▶ _Task item_: Leaving out the pictures, return word for word the stretch of entries below from the line holding "python -m venv .venv (28, 94)" through the line holding "Created by: Felipe".

▶ _Data shown_:
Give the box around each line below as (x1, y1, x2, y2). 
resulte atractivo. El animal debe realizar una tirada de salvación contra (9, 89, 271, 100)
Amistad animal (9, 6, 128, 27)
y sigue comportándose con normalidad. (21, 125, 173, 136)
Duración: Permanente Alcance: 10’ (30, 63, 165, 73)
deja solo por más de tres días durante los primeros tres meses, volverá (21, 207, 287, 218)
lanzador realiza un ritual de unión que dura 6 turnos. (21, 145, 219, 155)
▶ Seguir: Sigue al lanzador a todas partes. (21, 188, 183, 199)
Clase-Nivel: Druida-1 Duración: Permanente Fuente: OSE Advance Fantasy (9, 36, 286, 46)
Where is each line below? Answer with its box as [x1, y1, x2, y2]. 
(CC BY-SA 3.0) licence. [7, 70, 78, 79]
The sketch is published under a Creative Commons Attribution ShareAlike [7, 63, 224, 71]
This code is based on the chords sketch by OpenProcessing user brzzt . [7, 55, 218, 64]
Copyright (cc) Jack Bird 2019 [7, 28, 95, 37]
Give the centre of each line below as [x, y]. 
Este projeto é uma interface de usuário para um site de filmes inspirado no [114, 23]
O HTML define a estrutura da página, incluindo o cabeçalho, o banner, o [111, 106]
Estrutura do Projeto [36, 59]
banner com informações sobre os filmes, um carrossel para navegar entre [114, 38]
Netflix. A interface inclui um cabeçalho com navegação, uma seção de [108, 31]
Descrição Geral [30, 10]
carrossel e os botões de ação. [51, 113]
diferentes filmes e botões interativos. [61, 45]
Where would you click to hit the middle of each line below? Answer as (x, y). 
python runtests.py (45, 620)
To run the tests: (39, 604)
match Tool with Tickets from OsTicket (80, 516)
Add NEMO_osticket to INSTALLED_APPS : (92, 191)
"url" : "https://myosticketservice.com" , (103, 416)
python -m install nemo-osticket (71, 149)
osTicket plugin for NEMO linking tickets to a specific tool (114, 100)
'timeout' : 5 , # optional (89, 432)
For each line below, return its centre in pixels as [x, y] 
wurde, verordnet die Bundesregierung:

==

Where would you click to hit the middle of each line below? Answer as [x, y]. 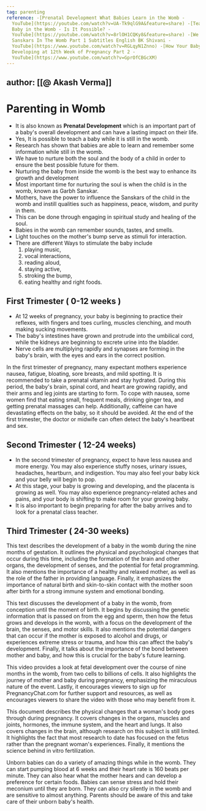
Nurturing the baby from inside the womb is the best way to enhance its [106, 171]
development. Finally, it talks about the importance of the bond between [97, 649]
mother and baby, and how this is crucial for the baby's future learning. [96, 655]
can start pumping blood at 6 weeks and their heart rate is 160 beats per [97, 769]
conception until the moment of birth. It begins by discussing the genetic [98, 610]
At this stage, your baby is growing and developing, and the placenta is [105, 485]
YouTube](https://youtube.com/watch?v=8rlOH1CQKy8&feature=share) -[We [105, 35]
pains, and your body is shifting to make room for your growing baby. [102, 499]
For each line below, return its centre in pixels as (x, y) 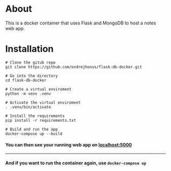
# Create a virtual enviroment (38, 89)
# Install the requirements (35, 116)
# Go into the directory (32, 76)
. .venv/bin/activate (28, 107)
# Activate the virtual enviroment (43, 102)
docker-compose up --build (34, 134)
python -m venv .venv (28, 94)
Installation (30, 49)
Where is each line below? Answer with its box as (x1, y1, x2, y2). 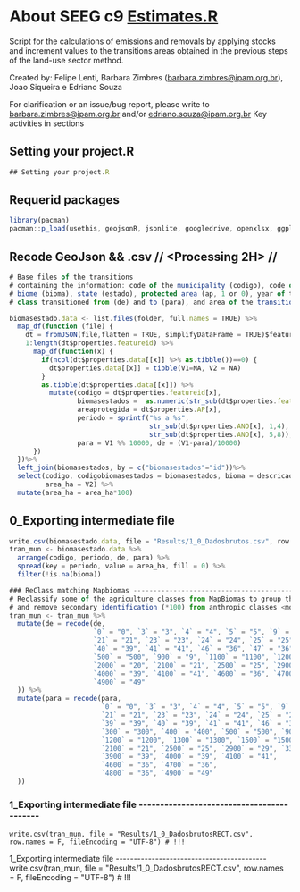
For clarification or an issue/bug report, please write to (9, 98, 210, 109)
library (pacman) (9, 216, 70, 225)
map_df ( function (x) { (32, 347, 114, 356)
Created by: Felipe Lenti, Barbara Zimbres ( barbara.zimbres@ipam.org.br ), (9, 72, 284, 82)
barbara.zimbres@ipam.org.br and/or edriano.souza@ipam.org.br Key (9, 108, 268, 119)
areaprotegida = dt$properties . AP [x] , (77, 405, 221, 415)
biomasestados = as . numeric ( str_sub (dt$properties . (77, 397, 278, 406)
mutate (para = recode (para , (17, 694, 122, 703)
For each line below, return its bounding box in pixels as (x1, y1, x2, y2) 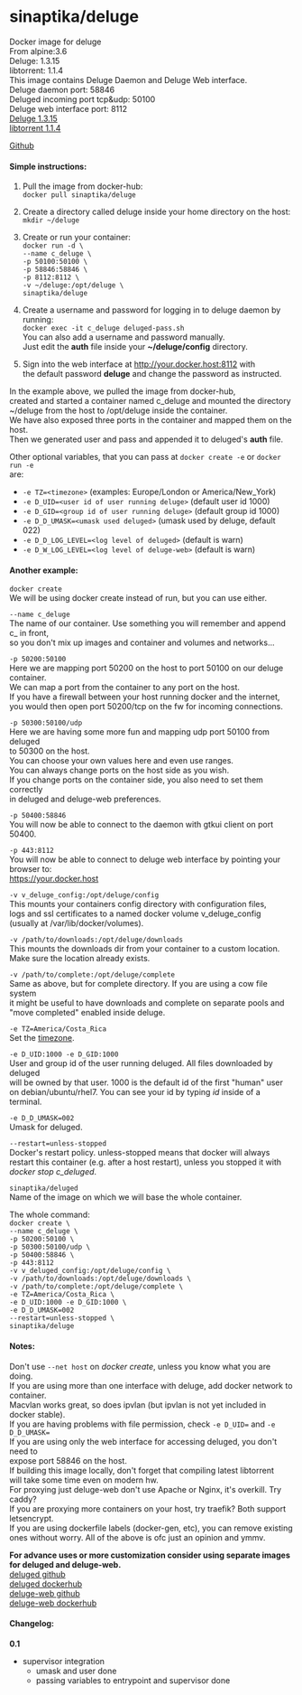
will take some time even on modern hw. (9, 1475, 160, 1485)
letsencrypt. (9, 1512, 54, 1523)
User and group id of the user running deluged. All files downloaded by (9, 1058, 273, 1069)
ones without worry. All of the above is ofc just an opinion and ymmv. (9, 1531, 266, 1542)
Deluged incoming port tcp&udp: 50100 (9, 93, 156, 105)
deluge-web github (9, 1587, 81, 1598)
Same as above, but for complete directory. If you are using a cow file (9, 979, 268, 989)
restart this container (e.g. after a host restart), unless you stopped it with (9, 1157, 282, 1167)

▶ _Reply to the exercise_:
python -m venv .venv (28, 94)
Installation (30, 49)
Where is each line below? Answer with its box as (x1, y1, x2, y2). 
For clarification or an issue/bug report, please write to (9, 98, 210, 109)
library (pacman) (9, 216, 70, 225)
map_df ( function (x) { (32, 347, 114, 356)
Created by: Felipe Lenti, Barbara Zimbres ( barbara.zimbres@ipam.org.br ), (9, 72, 284, 82)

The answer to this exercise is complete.